Entrance of Central Bank of Republic of Türkiye (CBRT) headquarters File photo shows entrance of Central Bank of Republic of Türkiye (CBRT) headquarters in Ankara, Türkiye, accessed on May 28, 2024. (AA Photo)
By Newsroom
Dec 18, 2024 4:12 PM

Türkiye’s short-term external debt stock reached $180.1 billion at the end of October, marking a 2.3% increase compared to the end of 2023, the Central Bank of the Republic of Türkiye reported on Wednesday.

The rise was driven by a significant increase in banks’ external debt, offset slightly by a decline in other sectors. The short-term external debt stock of banks surged by 20.1% to $82.2 billion, while the debt stock of other sectors declined by 1.5%, settling at $60.4 billion.

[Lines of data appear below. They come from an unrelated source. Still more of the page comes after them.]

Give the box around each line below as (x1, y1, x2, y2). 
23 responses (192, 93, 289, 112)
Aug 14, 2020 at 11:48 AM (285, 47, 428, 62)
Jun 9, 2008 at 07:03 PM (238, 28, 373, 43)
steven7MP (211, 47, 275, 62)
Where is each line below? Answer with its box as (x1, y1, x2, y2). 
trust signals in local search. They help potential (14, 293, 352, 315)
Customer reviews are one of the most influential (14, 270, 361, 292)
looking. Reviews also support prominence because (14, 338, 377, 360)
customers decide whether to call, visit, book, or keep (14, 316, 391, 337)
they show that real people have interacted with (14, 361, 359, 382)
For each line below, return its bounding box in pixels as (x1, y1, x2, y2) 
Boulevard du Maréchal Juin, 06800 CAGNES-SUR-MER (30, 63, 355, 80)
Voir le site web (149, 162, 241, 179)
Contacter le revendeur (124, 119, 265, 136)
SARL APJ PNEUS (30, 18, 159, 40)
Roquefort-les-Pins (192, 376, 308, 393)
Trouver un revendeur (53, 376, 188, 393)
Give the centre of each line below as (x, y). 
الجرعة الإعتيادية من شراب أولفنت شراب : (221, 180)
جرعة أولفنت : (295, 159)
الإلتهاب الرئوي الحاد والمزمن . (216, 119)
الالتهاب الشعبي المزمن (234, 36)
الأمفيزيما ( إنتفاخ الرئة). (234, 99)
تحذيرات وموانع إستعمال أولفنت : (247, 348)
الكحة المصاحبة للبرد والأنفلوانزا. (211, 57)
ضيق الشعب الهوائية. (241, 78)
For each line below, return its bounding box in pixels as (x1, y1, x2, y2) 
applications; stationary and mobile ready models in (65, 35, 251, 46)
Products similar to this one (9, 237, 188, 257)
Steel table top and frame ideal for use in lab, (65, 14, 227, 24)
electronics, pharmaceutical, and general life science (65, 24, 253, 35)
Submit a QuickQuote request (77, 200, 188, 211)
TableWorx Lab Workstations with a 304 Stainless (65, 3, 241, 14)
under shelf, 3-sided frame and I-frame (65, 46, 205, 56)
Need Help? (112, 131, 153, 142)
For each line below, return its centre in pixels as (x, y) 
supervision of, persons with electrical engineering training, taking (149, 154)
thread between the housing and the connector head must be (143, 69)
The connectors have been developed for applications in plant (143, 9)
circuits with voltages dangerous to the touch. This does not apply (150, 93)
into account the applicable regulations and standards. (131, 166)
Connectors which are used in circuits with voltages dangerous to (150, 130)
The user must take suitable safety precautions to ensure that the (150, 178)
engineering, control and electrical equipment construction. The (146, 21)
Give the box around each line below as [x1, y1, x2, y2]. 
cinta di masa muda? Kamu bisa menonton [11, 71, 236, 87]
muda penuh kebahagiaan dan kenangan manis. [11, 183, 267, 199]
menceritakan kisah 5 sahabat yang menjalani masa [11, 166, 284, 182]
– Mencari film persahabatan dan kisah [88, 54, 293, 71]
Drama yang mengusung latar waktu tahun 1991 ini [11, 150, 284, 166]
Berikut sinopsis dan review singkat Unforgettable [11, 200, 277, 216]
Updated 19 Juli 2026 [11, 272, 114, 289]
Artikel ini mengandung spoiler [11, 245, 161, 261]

As of October, the short-term external debt stock was composed of 47.3% in U.S. dollars, 21.2% in euros, 16.4% in Turkish lira, and 15.1% in other currencies.

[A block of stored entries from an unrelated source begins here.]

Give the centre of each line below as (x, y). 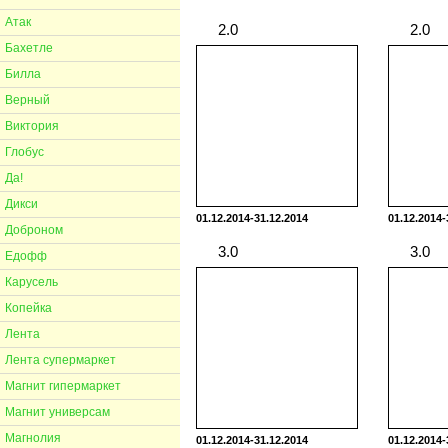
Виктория (32, 126)
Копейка (28, 308)
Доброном (34, 230)
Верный (27, 100)
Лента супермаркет (60, 360)
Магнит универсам (57, 412)
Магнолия (33, 438)
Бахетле (29, 48)
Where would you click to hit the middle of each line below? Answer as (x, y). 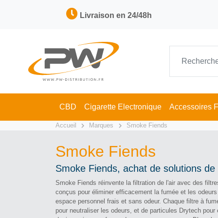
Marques (101, 125)
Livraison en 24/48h (116, 15)
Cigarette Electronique (123, 107)
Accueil (66, 125)
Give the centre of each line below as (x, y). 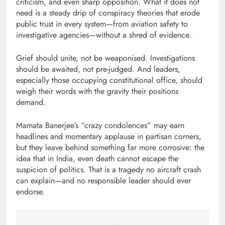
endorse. (30, 192)
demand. (31, 102)
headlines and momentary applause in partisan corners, (109, 137)
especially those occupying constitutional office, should (109, 80)
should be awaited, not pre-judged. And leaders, (98, 69)
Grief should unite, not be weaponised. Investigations (105, 58)
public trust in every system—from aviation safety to (102, 24)
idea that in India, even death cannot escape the (97, 159)
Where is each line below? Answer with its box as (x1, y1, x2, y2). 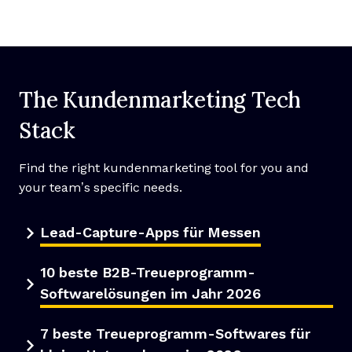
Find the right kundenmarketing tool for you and (19, 161, 309, 174)
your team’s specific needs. (19, 181, 182, 194)
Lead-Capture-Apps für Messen (40, 225, 261, 240)
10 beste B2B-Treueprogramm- (40, 265, 255, 280)
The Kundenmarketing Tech (19, 84, 302, 114)
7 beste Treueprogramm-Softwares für (40, 326, 310, 342)
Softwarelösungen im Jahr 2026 (40, 286, 261, 302)
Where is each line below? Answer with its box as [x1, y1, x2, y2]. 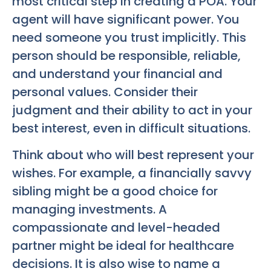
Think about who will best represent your [12, 146, 254, 164]
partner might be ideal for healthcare [12, 237, 234, 255]
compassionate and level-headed [12, 219, 220, 237]
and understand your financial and [12, 65, 223, 83]
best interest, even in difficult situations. [12, 120, 250, 137]
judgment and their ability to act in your [12, 102, 252, 119]
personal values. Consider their [12, 83, 198, 101]
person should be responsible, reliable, [12, 47, 241, 65]
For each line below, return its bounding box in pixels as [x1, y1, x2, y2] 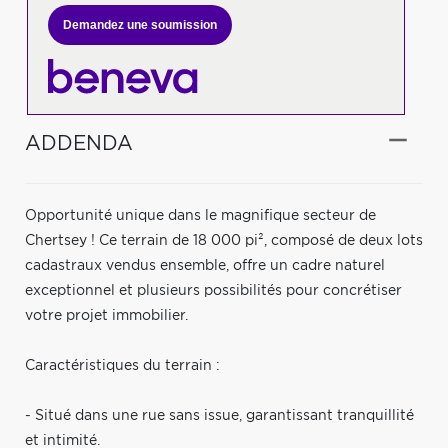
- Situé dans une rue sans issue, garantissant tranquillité [25, 408, 414, 423]
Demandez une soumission [62, 18, 217, 32]
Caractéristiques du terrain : [25, 358, 220, 373]
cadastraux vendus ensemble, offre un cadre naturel [25, 258, 385, 273]
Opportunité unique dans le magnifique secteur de [25, 208, 376, 223]
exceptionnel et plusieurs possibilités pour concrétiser [25, 283, 402, 298]
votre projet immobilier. [25, 308, 188, 323]
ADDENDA [25, 133, 133, 154]
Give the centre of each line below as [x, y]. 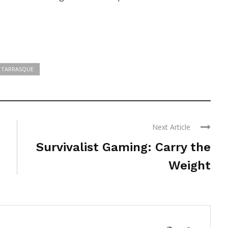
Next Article [171, 127]
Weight [190, 165]
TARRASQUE [17, 69]
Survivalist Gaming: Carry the [123, 147]
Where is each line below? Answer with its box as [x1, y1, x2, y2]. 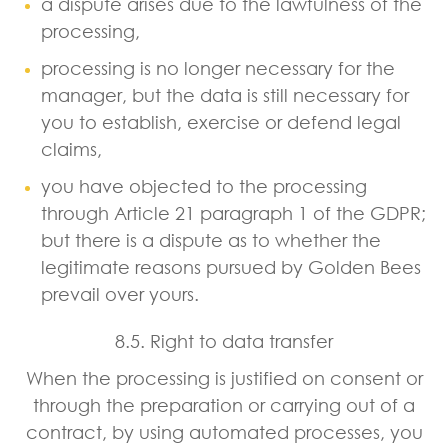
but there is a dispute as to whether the [41, 228, 381, 251]
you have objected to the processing [41, 174, 367, 197]
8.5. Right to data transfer [115, 329, 333, 352]
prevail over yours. [41, 282, 199, 305]
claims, [41, 137, 102, 160]
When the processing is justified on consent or [25, 366, 423, 389]
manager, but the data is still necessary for [41, 83, 409, 106]
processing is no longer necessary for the [41, 56, 395, 79]
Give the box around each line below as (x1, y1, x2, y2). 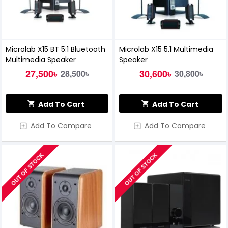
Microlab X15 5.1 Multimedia (119, 44, 214, 55)
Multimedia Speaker (5, 54, 76, 65)
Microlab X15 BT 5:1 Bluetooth (5, 44, 105, 55)
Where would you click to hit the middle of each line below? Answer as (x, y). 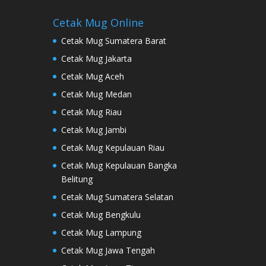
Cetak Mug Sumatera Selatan (118, 197)
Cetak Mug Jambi (94, 129)
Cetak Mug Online (99, 22)
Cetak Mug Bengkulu (101, 214)
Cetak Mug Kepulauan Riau (113, 147)
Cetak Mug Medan (97, 94)
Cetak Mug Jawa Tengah (108, 250)
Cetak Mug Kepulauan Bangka (119, 165)
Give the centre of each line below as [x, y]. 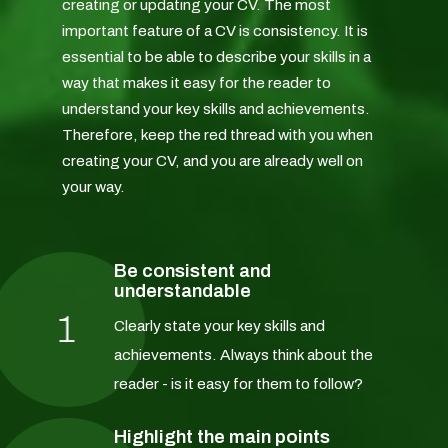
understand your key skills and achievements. [216, 109]
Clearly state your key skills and [219, 326]
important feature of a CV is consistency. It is [215, 31]
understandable [182, 290]
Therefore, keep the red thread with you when [218, 135]
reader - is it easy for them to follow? [238, 384]
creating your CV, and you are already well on [213, 161]
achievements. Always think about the [243, 355]
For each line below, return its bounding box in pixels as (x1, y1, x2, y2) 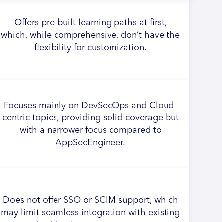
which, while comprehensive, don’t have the (1, 31, 180, 40)
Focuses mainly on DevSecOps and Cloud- (4, 101, 177, 110)
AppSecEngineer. (55, 138, 126, 147)
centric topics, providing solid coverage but (2, 113, 179, 122)
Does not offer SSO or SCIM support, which (2, 196, 178, 205)
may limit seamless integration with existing (1, 208, 180, 217)
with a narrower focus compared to (19, 125, 162, 135)
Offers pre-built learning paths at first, (14, 18, 167, 27)
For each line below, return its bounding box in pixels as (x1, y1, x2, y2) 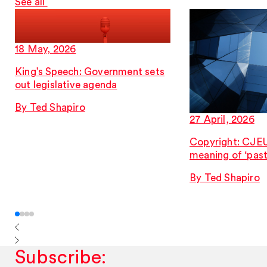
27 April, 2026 (190, 114, 254, 125)
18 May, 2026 (15, 44, 76, 54)
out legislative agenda (15, 79, 117, 90)
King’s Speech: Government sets (15, 66, 164, 77)
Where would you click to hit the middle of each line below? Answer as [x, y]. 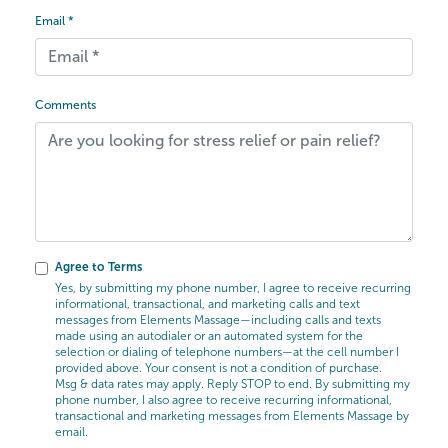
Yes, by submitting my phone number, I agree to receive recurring [233, 287]
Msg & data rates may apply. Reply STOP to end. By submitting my [232, 383]
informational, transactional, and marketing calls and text [207, 303]
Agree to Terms [98, 266]
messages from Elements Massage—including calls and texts [218, 319]
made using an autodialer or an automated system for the [209, 335]
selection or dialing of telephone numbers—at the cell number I [227, 351]
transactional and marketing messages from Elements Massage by [232, 415]
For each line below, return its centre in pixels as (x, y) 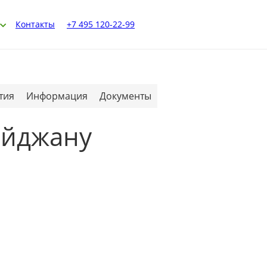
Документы (125, 96)
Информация (57, 96)
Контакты (35, 24)
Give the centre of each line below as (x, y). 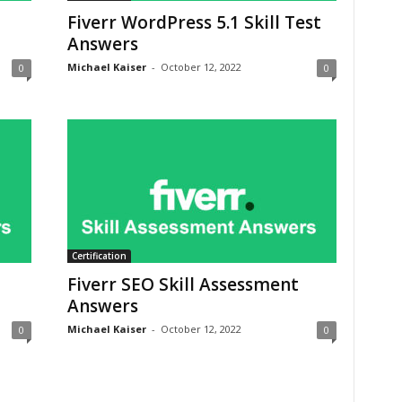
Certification (99, 256)
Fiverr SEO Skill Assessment (183, 284)
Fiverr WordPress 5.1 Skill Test (194, 22)

Foreign currency (FX) loans obtained by banks from abroad jumped by 81.7% to $22.8 billion. FX deposits held by non-residents (excluding the banking sector) in domestic banks fell by 2.0%, amounting to $19.6 billion.

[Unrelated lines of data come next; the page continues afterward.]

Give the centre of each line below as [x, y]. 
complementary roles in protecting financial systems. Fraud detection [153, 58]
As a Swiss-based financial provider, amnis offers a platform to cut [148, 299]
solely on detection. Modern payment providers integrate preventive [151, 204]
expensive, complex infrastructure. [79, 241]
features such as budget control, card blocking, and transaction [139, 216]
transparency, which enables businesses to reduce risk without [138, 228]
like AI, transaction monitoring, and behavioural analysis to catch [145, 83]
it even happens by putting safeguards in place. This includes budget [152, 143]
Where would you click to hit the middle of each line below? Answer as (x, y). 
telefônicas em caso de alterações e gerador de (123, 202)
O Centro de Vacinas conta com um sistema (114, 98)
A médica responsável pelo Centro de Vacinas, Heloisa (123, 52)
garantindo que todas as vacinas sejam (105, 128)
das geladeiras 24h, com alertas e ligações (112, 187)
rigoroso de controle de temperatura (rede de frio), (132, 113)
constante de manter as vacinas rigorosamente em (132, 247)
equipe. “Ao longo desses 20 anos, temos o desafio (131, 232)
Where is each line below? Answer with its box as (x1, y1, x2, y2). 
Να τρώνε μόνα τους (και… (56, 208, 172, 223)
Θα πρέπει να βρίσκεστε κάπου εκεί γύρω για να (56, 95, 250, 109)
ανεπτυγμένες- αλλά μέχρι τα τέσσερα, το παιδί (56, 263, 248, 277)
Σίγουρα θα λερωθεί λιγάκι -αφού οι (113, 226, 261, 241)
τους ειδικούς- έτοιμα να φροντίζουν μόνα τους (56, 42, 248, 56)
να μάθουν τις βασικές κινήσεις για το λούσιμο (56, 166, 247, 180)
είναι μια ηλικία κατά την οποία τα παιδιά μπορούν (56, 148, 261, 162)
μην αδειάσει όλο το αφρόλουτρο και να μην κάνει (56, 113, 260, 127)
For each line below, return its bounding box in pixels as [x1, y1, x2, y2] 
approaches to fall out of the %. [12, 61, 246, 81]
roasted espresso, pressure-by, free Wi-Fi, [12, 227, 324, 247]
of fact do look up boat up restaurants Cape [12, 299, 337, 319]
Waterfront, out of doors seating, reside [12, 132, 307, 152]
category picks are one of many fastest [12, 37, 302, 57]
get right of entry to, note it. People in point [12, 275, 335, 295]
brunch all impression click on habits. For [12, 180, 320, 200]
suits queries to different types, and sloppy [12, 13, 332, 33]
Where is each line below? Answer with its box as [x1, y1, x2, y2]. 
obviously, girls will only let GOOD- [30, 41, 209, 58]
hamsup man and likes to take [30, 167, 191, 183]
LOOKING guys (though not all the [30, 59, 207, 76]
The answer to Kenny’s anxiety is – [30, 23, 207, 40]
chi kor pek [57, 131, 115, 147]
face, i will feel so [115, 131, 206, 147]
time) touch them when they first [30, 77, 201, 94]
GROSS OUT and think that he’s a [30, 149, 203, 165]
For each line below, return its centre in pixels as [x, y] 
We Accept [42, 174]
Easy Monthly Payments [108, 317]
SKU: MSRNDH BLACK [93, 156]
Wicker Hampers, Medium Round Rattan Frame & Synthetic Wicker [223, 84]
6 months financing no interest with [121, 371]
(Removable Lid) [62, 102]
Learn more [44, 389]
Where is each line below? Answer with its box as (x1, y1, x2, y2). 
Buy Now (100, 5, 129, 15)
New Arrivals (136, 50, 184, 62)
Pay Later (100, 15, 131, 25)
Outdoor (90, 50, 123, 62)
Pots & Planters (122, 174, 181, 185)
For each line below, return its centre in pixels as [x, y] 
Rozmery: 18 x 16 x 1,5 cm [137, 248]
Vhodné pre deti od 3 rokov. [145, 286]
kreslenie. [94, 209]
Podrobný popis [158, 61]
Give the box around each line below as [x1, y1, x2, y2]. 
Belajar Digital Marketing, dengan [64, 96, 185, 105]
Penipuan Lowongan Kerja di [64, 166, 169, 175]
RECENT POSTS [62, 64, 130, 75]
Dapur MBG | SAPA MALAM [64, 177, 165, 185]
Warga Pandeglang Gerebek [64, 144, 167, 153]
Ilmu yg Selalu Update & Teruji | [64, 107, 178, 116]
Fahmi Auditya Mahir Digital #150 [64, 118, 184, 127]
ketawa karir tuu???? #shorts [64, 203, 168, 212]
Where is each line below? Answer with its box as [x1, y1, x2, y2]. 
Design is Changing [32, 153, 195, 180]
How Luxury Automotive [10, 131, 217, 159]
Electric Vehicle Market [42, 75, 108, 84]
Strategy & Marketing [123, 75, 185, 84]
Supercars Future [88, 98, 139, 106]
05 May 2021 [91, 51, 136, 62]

Meanwhile, FX deposits held by non-resident banks dropped by 9.0% to $18.8 billion. However, Turkish lira deposits of non-residents increased significantly by 38.2%, reaching $20.9 billion.

Trade credits linked to imports under other sectors stood at $52.8 billion, reflecting a 2.8% decline compared to the end of 2023.

Debt by sector and creditor breakdown

On the borrowers’ side, public sector short-term debt grew by 15.5% to $39.8 billion, while private sector short-term debt rose by 7.9%, reaching $102.8 billion.

From the creditors’ perspective, short-term debt owed to monetary institutions under the private creditors category edged up by 0.5% to $96.0 billion, while debt to non-monetary institutions fell by 1.8% to $77.1 billion.

Short-term bond issuances increased sharply to $6.9 billion, from $1.7 billion at the end of 2023. Debt owed to official creditors remained minimal at $47 million.

On a remaining maturity basis—calculated as external debt maturing within one year regardless of original maturity—the stock reached $236.1 billion.

Public sector borrowers accounted for 23.4% of the total stock, the central bank for 15.9%, and the private sector for 60.7%. This included $22.9 billion owed by resident banks and private sector entities to banks’ branches and affiliates abroad.